Nardi, Bonnie A., & O’Day, Vicki L.  (1999).  Information ecologies:  Using technology with heart.  Cambridge, MA:  MIT Press.

Part II:  Case Studies; Chapter 7 (pp. 79-104)

•  Chapter 7:  “Librarians:  A Keystone Species”

  This chapter is the first in Part II of the book that focuses on specific case studies based on the empirical work that Nardi & O’Day have done.

79-80

in this chapter, N&O identify librarians as a keystone species, i.e., librarians are critical to the shape, character, and ability to survive of the information ecosystem.  Please remember that the book’s information ecologies metaphor is only a metaphor – beware of taking it too literally or making it too concrete.

 

81  they state what is obvious to us but less so to our clients, funders, and others:  “Because many people are generally unaware of how libraries work, there is a real temptation to assume that the librarian’s work is easily automated.”

82 further, this lack of understanding is as much by design as by accident – librarians, as well as other information professionals, often “protect their clients from the messy details of their work.”

  This point leads us to consider an essential element of all kinds of information work.  The transparency that we provide (and the apparent effortlessness of what we do) is both a blessing and a curse.  Similarly, transparency in digital systems is also an alloyed good – while supporting quick, almost second nature use of the technologies, it suppresses self-consciousness, the ability to diagnose and address problems, and an integrated overview of how and why things get done the way they do.  Please recall what earlier study guides and class material have said about reflection and the explanatory opportunity that problems present us with.
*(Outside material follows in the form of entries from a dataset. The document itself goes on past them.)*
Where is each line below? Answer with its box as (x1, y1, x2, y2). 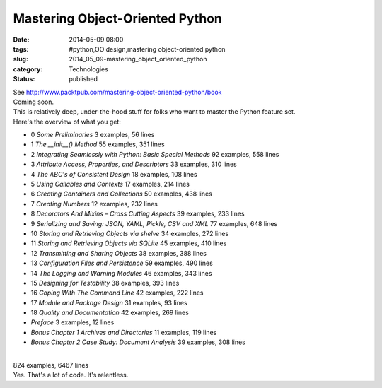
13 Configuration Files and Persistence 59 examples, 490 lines (30, 259, 214, 268)
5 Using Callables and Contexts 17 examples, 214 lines (30, 180, 190, 189)
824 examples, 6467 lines (13, 361, 88, 370)
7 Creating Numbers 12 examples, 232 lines (30, 199, 158, 208)
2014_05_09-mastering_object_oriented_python (69, 55, 207, 64)
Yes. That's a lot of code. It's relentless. (13, 371, 129, 380)
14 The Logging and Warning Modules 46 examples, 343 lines (30, 269, 212, 277)
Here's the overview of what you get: (13, 117, 122, 126)
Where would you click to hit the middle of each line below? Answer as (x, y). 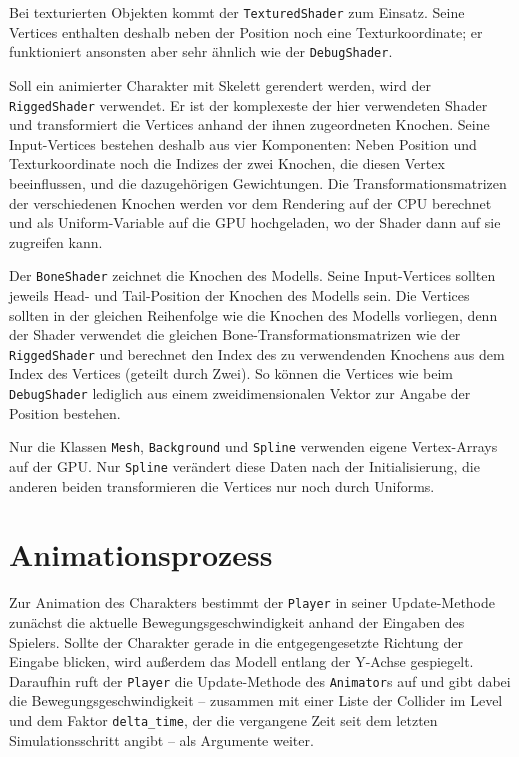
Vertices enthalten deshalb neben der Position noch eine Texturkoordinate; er (246, 31)
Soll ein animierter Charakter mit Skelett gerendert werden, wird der (220, 84)
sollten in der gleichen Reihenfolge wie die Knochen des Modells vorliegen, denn (253, 314)
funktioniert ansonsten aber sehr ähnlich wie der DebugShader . (201, 51)
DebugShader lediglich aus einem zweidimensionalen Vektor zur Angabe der (240, 393)
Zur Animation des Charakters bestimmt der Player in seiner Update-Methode (252, 602)
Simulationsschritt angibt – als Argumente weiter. (161, 739)
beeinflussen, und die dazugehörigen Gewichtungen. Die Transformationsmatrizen (258, 182)
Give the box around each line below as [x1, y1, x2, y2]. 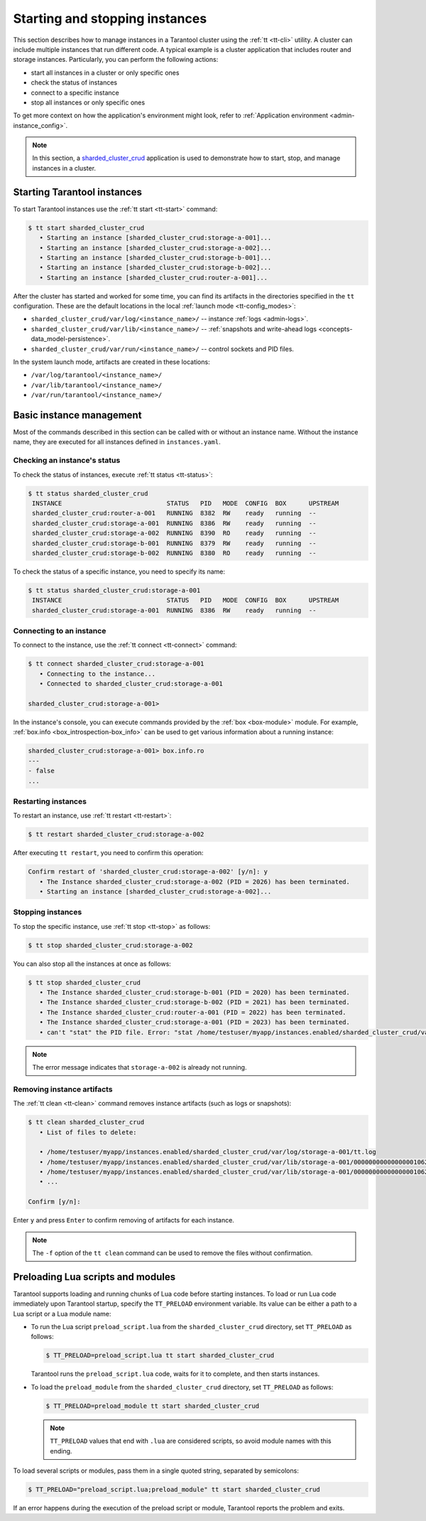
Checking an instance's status [13, 456, 121, 466]
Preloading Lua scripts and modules [13, 1271, 176, 1283]
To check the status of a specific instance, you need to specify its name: [13, 567, 226, 576]
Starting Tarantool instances [13, 186, 142, 198]
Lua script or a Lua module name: [13, 1309, 111, 1318]
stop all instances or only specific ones [31, 98, 146, 107]
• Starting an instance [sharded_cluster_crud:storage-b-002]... [39, 264, 272, 272]
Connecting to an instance [13, 626, 106, 636]
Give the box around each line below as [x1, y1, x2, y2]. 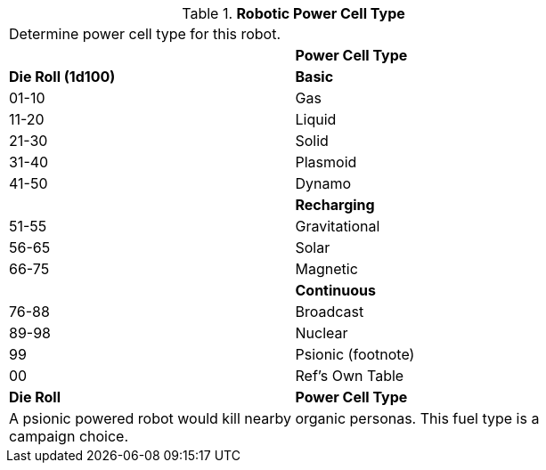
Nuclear [295, 324, 348, 342]
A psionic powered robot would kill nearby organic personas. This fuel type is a [9, 409, 540, 427]
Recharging [295, 196, 375, 214]
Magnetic [295, 260, 358, 278]
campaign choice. [9, 427, 129, 445]
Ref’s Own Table [295, 367, 404, 385]
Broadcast [295, 303, 364, 320]
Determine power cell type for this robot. [9, 25, 281, 43]

  the rest of the chapter explores the library ecology, at least what it is/was like in some particular places

83  Many people, including some in LIS, harbor assumptions that the field is hopelessly behind the times and should be dismissed, along with the hard-won insight and practice of millennia.  N&O’s point about the Apple and Hewlett-Packard libraries as early adopters of new technologies underscores the fact that research, academic, special, and K-12 librarians are often the earliest testers and adopters of technologies. The more we learn about the history of the field and the technologies, and keep the commercial hyperbole at bay, the more this point emerges.
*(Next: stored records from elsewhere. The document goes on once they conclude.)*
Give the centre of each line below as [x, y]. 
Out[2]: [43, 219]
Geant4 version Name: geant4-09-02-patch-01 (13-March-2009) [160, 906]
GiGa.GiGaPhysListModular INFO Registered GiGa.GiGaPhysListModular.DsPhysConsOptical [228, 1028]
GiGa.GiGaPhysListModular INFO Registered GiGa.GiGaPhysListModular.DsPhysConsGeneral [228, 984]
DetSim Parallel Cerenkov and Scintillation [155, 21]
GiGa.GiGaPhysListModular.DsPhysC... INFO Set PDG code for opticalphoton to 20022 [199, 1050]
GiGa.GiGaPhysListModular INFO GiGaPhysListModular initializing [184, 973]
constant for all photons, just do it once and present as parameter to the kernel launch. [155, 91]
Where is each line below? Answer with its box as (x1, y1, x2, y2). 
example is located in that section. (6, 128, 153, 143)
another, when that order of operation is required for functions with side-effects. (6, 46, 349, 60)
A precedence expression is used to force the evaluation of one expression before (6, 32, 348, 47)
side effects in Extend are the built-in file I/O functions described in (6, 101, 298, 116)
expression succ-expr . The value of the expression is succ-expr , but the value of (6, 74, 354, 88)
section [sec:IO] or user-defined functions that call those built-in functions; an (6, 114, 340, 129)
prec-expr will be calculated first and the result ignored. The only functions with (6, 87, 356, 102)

  by the way, the discussion of technology in terms such as “early adopters” recalls the work of Everett Rogers, a communications scholar, and others.  This approach has been extremely influential.  Although it, like all other models, is more than a bit simplistic, it has great explanatory power.  See the fourth (and latest) edition of Rogers’ classic work Diffusion of Innovations (1995; Free Press).

84ff  N&O underscore a central part of library and information work – helping clients frame, articulate, and thereby understand more fully their information needs and behavior

  thus, this phase of information work is a negotiation, a “creative, interactive process, to which each person brings special expertise and knowledge”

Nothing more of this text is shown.